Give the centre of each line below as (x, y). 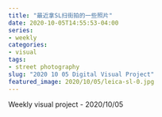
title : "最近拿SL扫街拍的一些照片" (60, 15)
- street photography (44, 67)
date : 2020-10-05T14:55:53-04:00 (64, 23)
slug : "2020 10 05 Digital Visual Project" (81, 74)
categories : (28, 45)
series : (21, 30)
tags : (17, 60)
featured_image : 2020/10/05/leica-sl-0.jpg (81, 81)
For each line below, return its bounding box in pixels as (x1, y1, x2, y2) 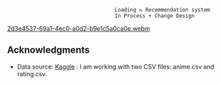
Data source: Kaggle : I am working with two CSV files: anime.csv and (16, 62, 215, 71)
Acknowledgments (7, 45, 91, 56)
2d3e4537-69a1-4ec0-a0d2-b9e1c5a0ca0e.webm (7, 25, 150, 32)
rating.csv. (16, 69, 47, 78)
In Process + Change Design (114, 12, 195, 19)
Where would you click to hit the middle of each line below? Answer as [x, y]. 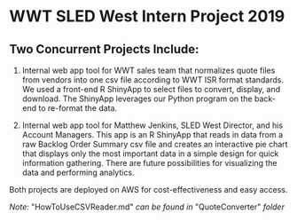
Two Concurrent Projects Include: [104, 49]
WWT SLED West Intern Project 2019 [147, 16]
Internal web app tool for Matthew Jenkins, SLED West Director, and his [152, 125]
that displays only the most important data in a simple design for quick [150, 154]
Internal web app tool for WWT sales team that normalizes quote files [148, 70]
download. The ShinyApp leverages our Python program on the [137, 99]
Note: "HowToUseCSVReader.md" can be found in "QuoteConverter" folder [147, 207]
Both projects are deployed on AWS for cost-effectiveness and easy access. [148, 189]
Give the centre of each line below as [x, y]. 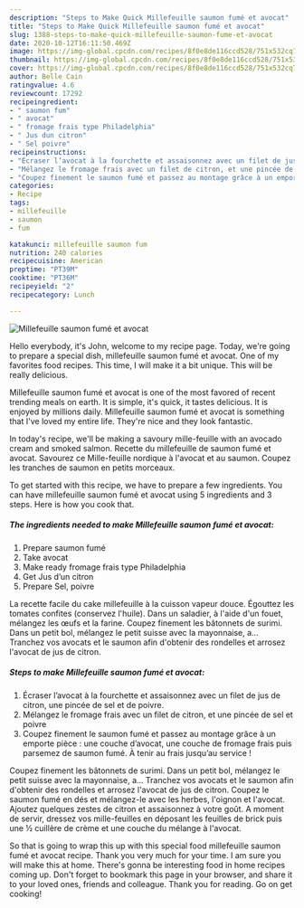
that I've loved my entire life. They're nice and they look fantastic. [131, 421]
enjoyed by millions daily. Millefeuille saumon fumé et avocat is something [147, 411]
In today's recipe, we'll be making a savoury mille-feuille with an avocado [146, 439]
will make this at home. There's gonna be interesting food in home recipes [147, 865]
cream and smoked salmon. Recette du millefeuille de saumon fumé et [140, 448]
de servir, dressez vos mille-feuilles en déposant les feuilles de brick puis [146, 818]
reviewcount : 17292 [46, 93]
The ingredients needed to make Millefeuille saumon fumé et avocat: [142, 525]
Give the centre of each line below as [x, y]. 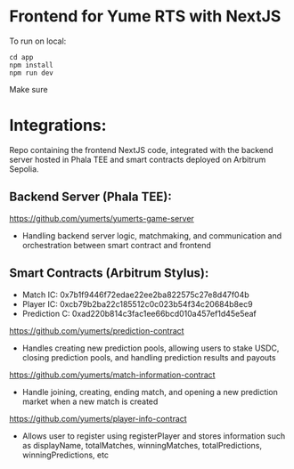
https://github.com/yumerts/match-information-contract [112, 375]
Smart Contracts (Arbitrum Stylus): [109, 273]
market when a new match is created [90, 401]
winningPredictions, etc [65, 455]
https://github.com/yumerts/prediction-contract [97, 330]
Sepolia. [24, 169]
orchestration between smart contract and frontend [116, 245]
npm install [31, 65]

____

Exercise instructions:
A verbatim copy of the records is needed, with all images omitted.

Result of the task:
Give the centre of each line below as (x, y). 
title : "最近拿SL扫街拍的一些照片" (60, 15)
- street photography (44, 67)
date : 2020-10-05T14:55:53-04:00 (64, 23)
slug : "2020 10 05 Digital Visual Project" (81, 74)
categories : (28, 45)
series : (21, 30)
tags : (17, 60)
featured_image : 2020/10/05/leica-sl-0.jpg (81, 81)
For each line below, return its bounding box in pixels as (x1, y1, x2, y2) 
Data source: Kaggle : I am working with two CSV files: anime.csv and (16, 62, 215, 71)
Acknowledgments (7, 45, 91, 56)
2d3e4537-69a1-4ec0-a0d2-b9e1c5a0ca0e.webm (7, 25, 150, 32)
rating.csv. (16, 69, 47, 78)
In Process + Change Design (114, 12, 195, 19)
Where would you click to hit the middle of each line below? Answer as [x, y]. 
Two Concurrent Projects Include: [104, 49]
WWT SLED West Intern Project 2019 [147, 16]
Internal web app tool for Matthew Jenkins, SLED West Director, and his [152, 125]
that displays only the most important data in a simple design for quick [150, 154]
Internal web app tool for WWT sales team that normalizes quote files [148, 70]
download. The ShinyApp leverages our Python program on the [137, 99]
Note: "HowToUseCSVReader.md" can be found in "QuoteConverter" folder [147, 207]
Both projects are deployed on AWS for cost-effectiveness and easy access. [148, 189]
Give the centre of each line below as [x, y]. 
that I've loved my entire life. They're nice and they look fantastic. [131, 421]
enjoyed by millions daily. Millefeuille saumon fumé et avocat is something [147, 411]
In today's recipe, we'll be making a savoury mille-feuille with an avocado [146, 439]
will make this at home. There's gonna be interesting food in home recipes [147, 865]
cream and smoked salmon. Recette du millefeuille de saumon fumé et [140, 448]
de servir, dressez vos mille-feuilles en déposant les feuilles de brick puis [146, 818]
reviewcount : 17292 [46, 93]
The ingredients needed to make Millefeuille saumon fumé et avocat: [142, 525]
Give the centre of each line below as [x, y]. 
https://github.com/yumerts/match-information-contract [112, 375]
Smart Contracts (Arbitrum Stylus): [109, 273]
market when a new match is created [90, 401]
winningPredictions, etc [65, 455]
https://github.com/yumerts/prediction-contract [97, 330]
Sepolia. [24, 169]
orchestration between smart contract and frontend [116, 245]
npm install [31, 65]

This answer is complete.